那衙役喘了口气,“回大人,那对老夫妇说长乐宫在老观主仙逝后便一直荒废,一直到七年前,观里突然来了一位道长,不过那人行踪隐秘,极少出去,所以他们一直没能得见他的模样。后来,观里的小道士越来越多,大部分都是异地人士,他们也不认识,只知道每天晨钟响起,道观就升起炊烟,道士们也就此开始自己的修行,很是勤奋。后来时间久了,也不时会遇到三五个下山的道士们,只不过每次问他们是做什么修行的,都支支吾吾的闭口不谈,似是有难言之隐,所以那对老夫妇以后便也不问了。有一天傍晚,有两个道士找上门来,问他们这山里有没有毒蛇蜈蚣之类的毒物,还问他们能不能抓到毒蛇,若是能,便愿意用银钱相换。夫妻二人颇有些吃惊,问他们要这些剧毒的东西做什么,他们只说是师父要的,再问,便又像以前一样锁紧门牙,什么都不说了。“
“毒蛇,”刘叙樘若有所思的重复了一遍,然后又催促道,“后来呢?后来又发生了什么?那些人又是如何失去踪迹的?”

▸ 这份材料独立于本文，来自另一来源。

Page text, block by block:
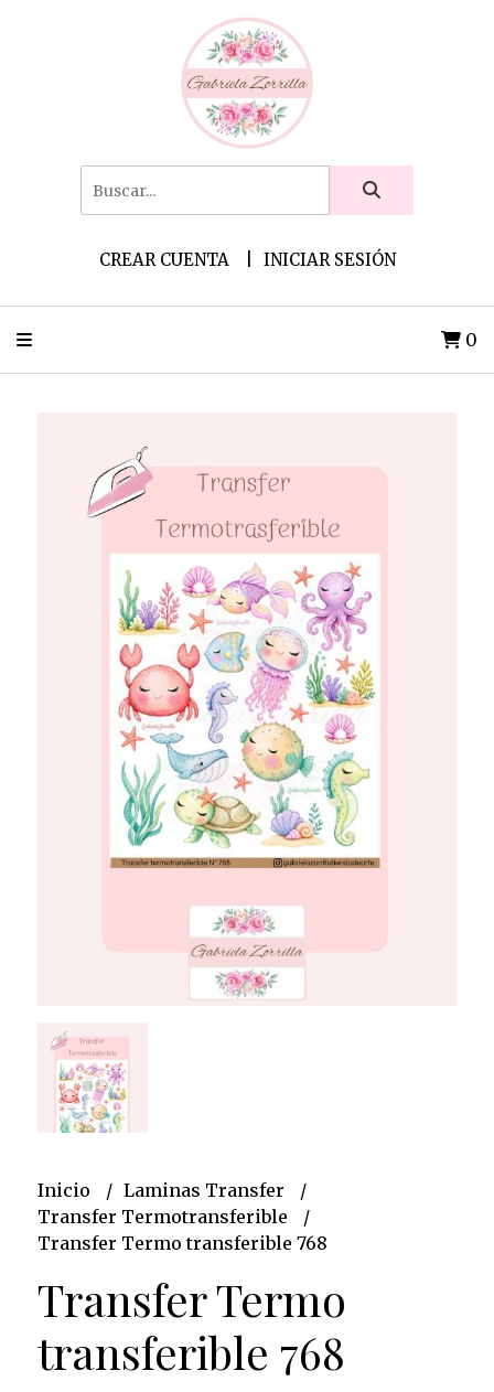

“那对老夫妻因为生活贫困,还真的为了点银子到后山去捕蛇了,夔州气候湿润,野草漫山,山里的蛇本就不少,所以二人那天收获颇丰,高高兴兴的背着一筐蛇送到了长乐宫,那也是他们第一次来到长乐宫。据两人所说,他们一进门,便看到院子里立着几座炼丹炉,炉里冒出的烟将头顶的天都染黑了,那些道士们则三五成群的守在炼丹炉旁,扇扇子的扇扇子,添柴的添柴,半点也不敢马虎。两人还来不及招呼,正殿里突然走出了一个人,她来到院中,有条不紊的吩咐道士们应该如何炼丹,俨然就是他们的师父了。大人,您肯定以为观主是个白胡子的老道吧,您猜怎么着,那观主竟是个十五六岁的小姑娘,穿的到很是华丽,只不过,连嗓子都没变音,说起话来还透着稚气。“
蒋惜惜“腾的”从椅子上站起来,冲那衙役问道,“可有.....她的画像?”
“这位大人真是心急,我们郑大人哪敢怠慢,当即就找了画师,按照那夫妻二人所说将观主的样子画了出来。喏,”他打开随身携带的包袱,掏出一个小小的画轴,“就是这个。”
蒋惜惜手忙脚乱的将画轴打开,看了一眼后,嗓子里倒吸了口凉气,这才将画卷拿到其他几人面前。
“是她,果然是她。”刘叙樘两掌一拍,遂望向沉默不语的程牧游,“可是,时间已经过了这么多年,她怎么还能是现在这副模样,就好像不会长大似的?”
晏娘将画卷结过来,看着上面那张稚嫩的脸蛋,“她就是三苏观的九贤女?”
蒋惜惜似乎才想起晏娘还在这里,她顿时来了精神,“晏姑娘,你怎么看?这九贤女难道也是精怪不成?”
晏娘将画还给她,“我们还是让这位小哥将事情说完整,再做下一步打算吧。”
刘叙樘对那衙役一点头,“你接着说,后面又发生什么了?”
那衙役见这几人都被自己的故事震慑到了,心里禁不住得意,连声音都高亢了几分,“老夫妻把蛇放下之后,便被几个小道士赶走了,还叮嘱他以后不要亲自将蛇送上来,他们自会到家里去取。不过从长乐宫回家的路上,两人却总觉得有些不对劲,观里的道士似乎少了几个,上次向他们买蛇的小道长就不在,老头子找了几圈都没看见他人影。不过老婆子就在旁边安慰,说道士还俗的事情也不是没有,让他不要瞎操心。事情如此这般又过了几年,长乐宫的道士是越来越少,不过那对老夫妻总想着是这年轻道姑的道行不高,留不住徒弟,也没往别的事情上多想。一直到三年前的那一天,他们最后一次听到了长乐宫的晨钟,从此,那座道观里再也没有人出没过,那些道士和他们的师父,就这样消失了,从此再未出现。”...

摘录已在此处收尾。